The Adaptive GPU Hash Table is a plug-and-play, header-only hash table optimized for NVIDIA CUDA architectures. It leverages cooperative groups (CG) to enable efficient parallel insertions, lookups, and deletions across thousands of GPU threads. The implementation uses linear probing with tombstone-based deletion and supports configurable load factors and probing strategies.

Architecture

Design Principles

  • Cooperative Groups: Uses CUDA cooperative groups (tile size: 16 threads) to parallelize probing sequences
  • Linear Probing: Open addressing with linear probing for cache-friendly memory access
  • Tombstone Deletion: Tombstone markers enable efficient deletion without rehashing
  • Structure of Arrays: Separate arrays for keys, values, and metadata for optimal memory coalescing

Core Components

  • AhgDeviceView: Device-side view providing insert, find, and erase operations
  • AhgHost: Host-side table management for memory allocation and initialization
  • AdaptiveHashTableGPU: High-level C++ API wrapper for batch operations
  • Kernels: Optimized CUDA kernels for batch insert, find, and erase operations

Requirements

Hardware

  • Recommended GPU Hardware: NVIDIA GeForce RTX 4070 or better
  • Memory: Sufficient GPU memory for your dataset (capacity × 17 bytes per element)

Software

  • CUDA Toolkit: Version 12.4 or compatible
  • Compiler: nvcc (CUDA compiler) and g++ (C++17 support)
  • OS: Linux (tested on CUDA servers) [All reported benchmarks are from cuda5.cims.nyu.edu cluster in NYU Courant]

Installation

Step 1: Setup CUDA Environment

# Load CUDA module (on systems with module system)
module load cuda-12.4

# Verify CUDA installation
nvcc --version

Step 2: Clone Repository

git clone https://github.com/NerdyVisky/adaptive-gpu-hashtable.git
cd adaptive-gpu-hashtable

Step 3: Include in Your Project

Simply include the header file in your CUDA source:

#include "path/to/repo/src/hashtable_gpu_adaptive.cuh"

Step 4: Compile

nvcc -std=c++17 -O3 -arch=sm_80 your_file.cu -o your_executable

Note: Adjust -arch=sm_80 based on your GPU's compute capability:

  • sm_75 for Turing (RTX 20xx)
  • sm_80 for Ampere (RTX 30xx, A100)
  • sm_86 for Ampere (RTX 30xx mobile)
  • sm_89 for Ada Lovelace (RTX 40xx)

Quick Start

Basic Usage

#include "src/hashtable_gpu_adaptive.cuh"
#include <vector>

using namespace gpu::hashtable;

int main() {
    // Create hash table with capacity (will be rounded up to power of 2)
    size_t capacity = 1'000'000;
    AdaptiveHashTableGPU<uint64_t> table(capacity, 256); // max_probe = 256
    
    // Prepare data
    std::vector<uint64_t> keys = {1, 2, 3, 4, 5};
    std::vector<uint64_t> values = {100, 200, 300, 400, 500};
    std::vector<uint8_t> success(keys.size());
    
    // Batch insert
    table.insert(keys.data(), values.data(), keys.size(), success.data());
    
    // Batch find
    std::vector<uint64_t> out_values(keys.size());
    std::vector<uint8_t> found(keys.size());
    table.find(keys.data(), out_values.data(), found.data(), keys.size());
    
    // Batch erase
    table.erase(keys.data(), success.data(), keys.size());
    
    return 0;
}

API Reference

AdaptiveHashTableGPU<KeyType>

Constructor

AdaptiveHashTableGPU(size_t capacity_pow2, uint32_t max_probe = 256)

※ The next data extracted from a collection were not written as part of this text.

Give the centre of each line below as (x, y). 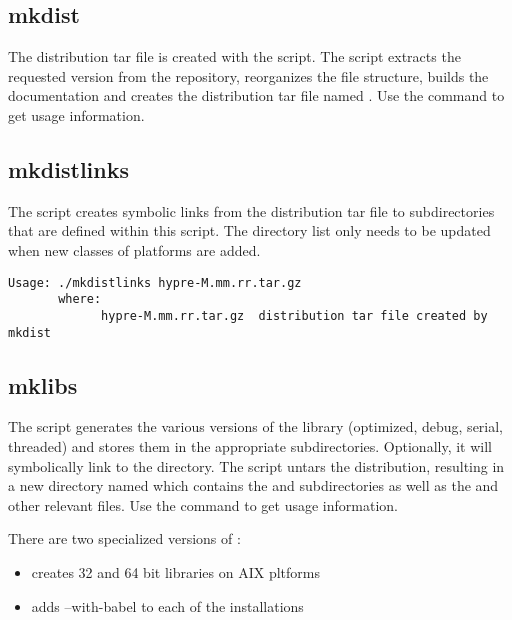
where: (80, 299)
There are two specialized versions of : (124, 538)
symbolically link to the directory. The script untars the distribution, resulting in (256, 465)
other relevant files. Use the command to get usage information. (203, 504)
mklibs (43, 384)
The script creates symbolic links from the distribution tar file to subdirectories (251, 210)
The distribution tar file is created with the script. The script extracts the (234, 56)
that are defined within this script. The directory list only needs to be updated (249, 230)
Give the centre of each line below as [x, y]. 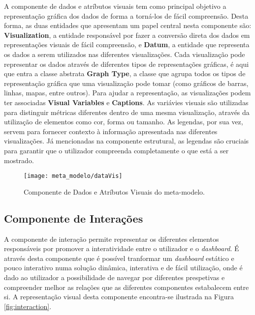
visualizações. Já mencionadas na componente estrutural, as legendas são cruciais [127, 141]
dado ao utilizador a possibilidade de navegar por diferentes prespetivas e [114, 277]
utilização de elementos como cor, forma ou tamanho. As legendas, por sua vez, [124, 122]
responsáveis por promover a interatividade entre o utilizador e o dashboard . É [122, 248]
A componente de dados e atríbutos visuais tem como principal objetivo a [115, 6]
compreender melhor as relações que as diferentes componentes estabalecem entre [127, 287]
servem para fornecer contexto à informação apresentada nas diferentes [111, 131]
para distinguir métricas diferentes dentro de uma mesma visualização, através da [127, 112]
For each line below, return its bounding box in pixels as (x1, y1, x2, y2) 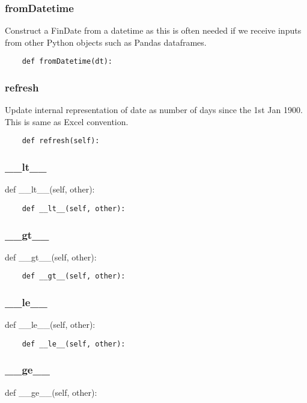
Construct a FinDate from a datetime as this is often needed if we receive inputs (5, 24, 302, 37)
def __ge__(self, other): (5, 386, 97, 398)
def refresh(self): (22, 137, 100, 146)
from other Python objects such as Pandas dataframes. (5, 35, 207, 48)
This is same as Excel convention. (5, 115, 129, 128)
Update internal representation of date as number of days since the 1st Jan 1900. (5, 103, 303, 116)
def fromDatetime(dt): (22, 57, 112, 66)
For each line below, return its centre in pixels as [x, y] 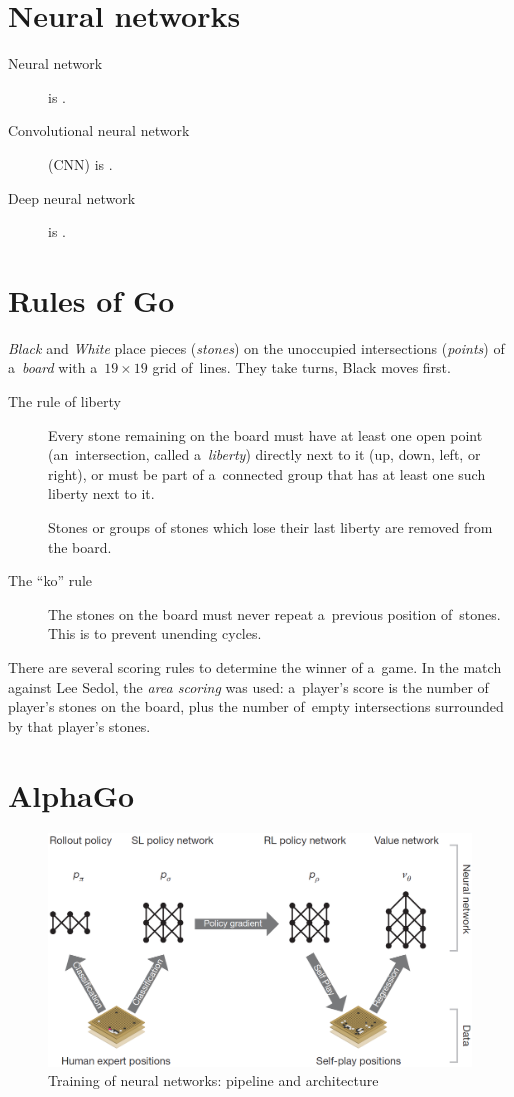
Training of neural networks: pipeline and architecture [213, 1080]
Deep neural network [72, 197]
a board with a [53, 367]
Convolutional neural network [99, 130]
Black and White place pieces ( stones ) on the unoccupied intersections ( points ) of [256, 347]
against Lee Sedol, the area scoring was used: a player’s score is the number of [248, 686]
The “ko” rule [50, 580]
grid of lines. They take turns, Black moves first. [301, 367]
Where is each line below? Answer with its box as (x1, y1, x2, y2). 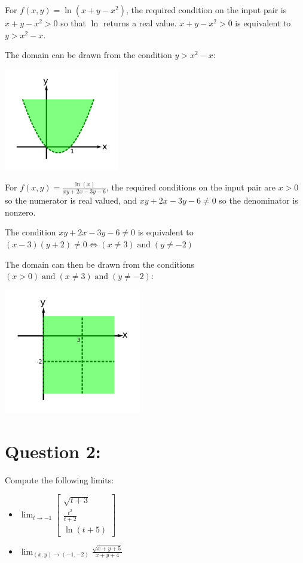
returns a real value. (103, 17, 177, 29)
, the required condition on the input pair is (126, 4, 287, 16)
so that (60, 17, 87, 29)
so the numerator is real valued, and (5, 194, 137, 207)
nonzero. (5, 205, 36, 218)
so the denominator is (219, 194, 298, 207)
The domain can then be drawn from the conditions (5, 258, 195, 270)
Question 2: (5, 438, 101, 463)

Creates a new hash table with the specified capacity (rounded up to power of 2) and maximum probe length.

Parameters:

  • capacity_pow2: Desired capacity (automatically rounded to next power of 2)
  • max_probe: Maximum number of probe steps before giving up (default: 256)

Methods

void insert(const KeyType* h_keys, const uint64_t* h_vals, size_t n, uint8_t* h_success)

Batch insert operation. Inserts n key-value pairs into the hash table.

Parameters:

  • h_keys: Host pointer to array of keys
  • h_vals: Host pointer to array of values
  • n: Number of elements to insert
  • h_success: Output array indicating success (1) or failure (0) for each insertion

Returns: void (success flags written to h_success)

void find(const KeyType* h_keys, uint64_t* h_out_vals, uint8_t* h_found, size_t n) const

Batch find operation. Looks up n keys in the hash table.

Parameters:

  • h_keys: Host pointer to array of keys to find
  • h_out_vals: Output array for found values
  • h_found: Output array indicating whether each key was found (1) or not (0)
  • n: Number of keys to look up

Returns: void (results written to h_out_vals and h_found)

void erase(const KeyType* h_keys, uint8_t* h_success, size_t n)

Batch erase operation. Removes n keys from the hash table using tombstone markers.

Parameters:

  • h_keys: Host pointer to array of keys to erase
  • h_success: Output array indicating success (1) or failure (0) for each erasure
  • n: Number of keys to erase

Returns: void (success flags written to h_success)

size_t capacity() const

Returns the actual capacity of the hash table (power of 2).

std::string hash_policy_name() const

Returns the name of the hash function used ("ahg_hash64").

std::string probing_policy_name() const

Returns the name of the probing strategy ("LinearProbing(CG-optimized)").

Benchmarks

We provide comprehensive benchmarking tools to evaluate performance across different configurations.

Running Benchmarks

Testing Dynamic Resizing and Compaction

The project includes a dedicated benchmark for evaluating the dynamic (resizing and compaction) features of the adaptive GPU hash table.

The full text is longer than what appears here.